┌──
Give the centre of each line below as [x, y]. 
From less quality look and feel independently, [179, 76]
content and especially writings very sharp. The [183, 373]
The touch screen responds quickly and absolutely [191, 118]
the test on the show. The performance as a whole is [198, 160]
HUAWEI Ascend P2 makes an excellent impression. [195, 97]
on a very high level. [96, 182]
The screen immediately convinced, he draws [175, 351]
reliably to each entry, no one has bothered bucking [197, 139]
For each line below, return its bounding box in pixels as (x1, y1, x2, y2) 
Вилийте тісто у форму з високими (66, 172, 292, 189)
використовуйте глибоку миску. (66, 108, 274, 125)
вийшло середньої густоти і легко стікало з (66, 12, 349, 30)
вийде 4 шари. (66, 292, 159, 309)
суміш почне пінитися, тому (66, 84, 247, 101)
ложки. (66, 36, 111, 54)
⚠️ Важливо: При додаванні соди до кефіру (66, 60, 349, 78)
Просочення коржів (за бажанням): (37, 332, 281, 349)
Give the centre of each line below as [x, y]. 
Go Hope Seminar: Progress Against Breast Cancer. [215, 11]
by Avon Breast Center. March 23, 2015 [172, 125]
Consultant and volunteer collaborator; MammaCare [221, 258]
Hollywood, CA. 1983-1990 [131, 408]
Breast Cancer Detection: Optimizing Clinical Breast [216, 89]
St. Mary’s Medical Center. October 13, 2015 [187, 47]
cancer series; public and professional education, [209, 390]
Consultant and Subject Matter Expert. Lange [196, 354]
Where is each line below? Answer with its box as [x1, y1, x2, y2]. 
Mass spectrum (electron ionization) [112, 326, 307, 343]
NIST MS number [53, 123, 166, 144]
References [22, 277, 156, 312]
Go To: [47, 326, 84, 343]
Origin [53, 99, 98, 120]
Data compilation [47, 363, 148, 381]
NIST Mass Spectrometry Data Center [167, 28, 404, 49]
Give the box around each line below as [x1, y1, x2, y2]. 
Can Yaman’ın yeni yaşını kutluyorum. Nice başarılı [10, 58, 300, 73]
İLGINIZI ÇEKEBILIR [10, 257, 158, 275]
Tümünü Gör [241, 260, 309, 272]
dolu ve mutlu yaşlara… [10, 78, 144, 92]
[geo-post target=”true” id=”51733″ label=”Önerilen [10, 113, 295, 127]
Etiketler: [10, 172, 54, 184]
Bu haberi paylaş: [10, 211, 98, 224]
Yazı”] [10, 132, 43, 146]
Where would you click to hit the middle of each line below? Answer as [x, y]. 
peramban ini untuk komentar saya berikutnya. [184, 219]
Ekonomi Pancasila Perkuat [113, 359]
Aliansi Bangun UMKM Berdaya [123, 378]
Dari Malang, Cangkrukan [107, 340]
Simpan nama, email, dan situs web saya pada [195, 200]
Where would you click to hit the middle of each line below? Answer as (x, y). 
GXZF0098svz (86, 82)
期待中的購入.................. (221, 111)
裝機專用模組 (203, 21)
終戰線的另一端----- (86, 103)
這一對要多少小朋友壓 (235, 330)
└──
> WHAT YOU NEED TO DO:
Nothing but the lines from the one with "Dari Malang, Cangkrukan [107, 340]" through the last line of the data should appear; print them exactly.

> SOLUTION TO THE EXERCISE:
Dari Malang, Cangkrukan [107, 340]
Simpan nama, email, dan situs web saya pada [195, 200]
Where would you click to hit the middle of each line below? Answer as (x, y). 
GXZF0098svz (86, 82)
期待中的購入.................. (221, 111)
裝機專用模組 (203, 21)
終戰線的另一端----- (86, 103)
這一對要多少小朋友壓 (235, 330)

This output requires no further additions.